● Recorded data:
====

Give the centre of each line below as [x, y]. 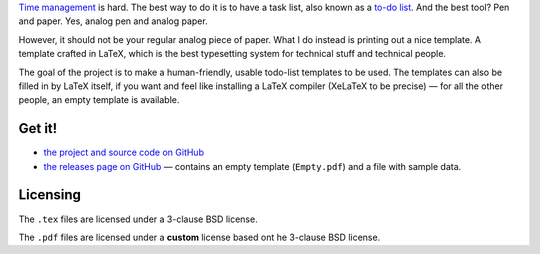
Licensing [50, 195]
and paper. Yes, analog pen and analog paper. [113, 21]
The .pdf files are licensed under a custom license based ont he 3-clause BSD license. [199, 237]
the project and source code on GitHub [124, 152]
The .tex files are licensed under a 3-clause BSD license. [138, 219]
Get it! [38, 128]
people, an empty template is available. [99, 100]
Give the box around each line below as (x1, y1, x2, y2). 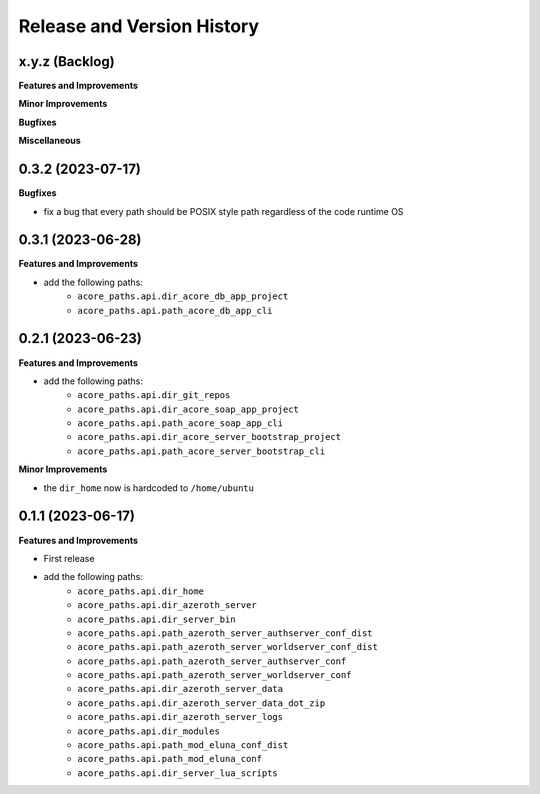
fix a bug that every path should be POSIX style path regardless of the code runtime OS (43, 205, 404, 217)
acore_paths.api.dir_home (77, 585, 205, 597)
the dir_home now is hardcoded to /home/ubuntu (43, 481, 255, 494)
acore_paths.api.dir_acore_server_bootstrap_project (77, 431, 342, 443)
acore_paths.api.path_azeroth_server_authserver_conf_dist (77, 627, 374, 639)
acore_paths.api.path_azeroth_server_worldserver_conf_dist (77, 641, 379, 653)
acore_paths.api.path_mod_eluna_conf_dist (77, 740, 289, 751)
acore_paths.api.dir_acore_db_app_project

====

● About this exercise: The entries are to be written out in full and exactly, apart from the pictures.

● Solution:
Give the centre of each line below as [x, y]. 
Licensing [50, 195]
and paper. Yes, analog pen and analog paper. [113, 21]
The .pdf files are licensed under a custom license based ont he 3-clause BSD license. [199, 237]
the project and source code on GitHub [124, 152]
The .tex files are licensed under a 3-clause BSD license. [138, 219]
Get it! [38, 128]
people, an empty template is available. [99, 100]
Give the box around each line below as (x1, y1, x2, y2). 
fix a bug that every path should be POSIX style path regardless of the code runtime OS (43, 205, 404, 217)
acore_paths.api.dir_home (77, 585, 205, 597)
the dir_home now is hardcoded to /home/ubuntu (43, 481, 255, 494)
acore_paths.api.dir_acore_server_bootstrap_project (77, 431, 342, 443)
acore_paths.api.path_azeroth_server_authserver_conf_dist (77, 627, 374, 639)
acore_paths.api.path_azeroth_server_worldserver_conf_dist (77, 641, 379, 653)
acore_paths.api.path_mod_eluna_conf_dist (77, 740, 289, 751)
acore_paths.api.dir_acore_db_app_project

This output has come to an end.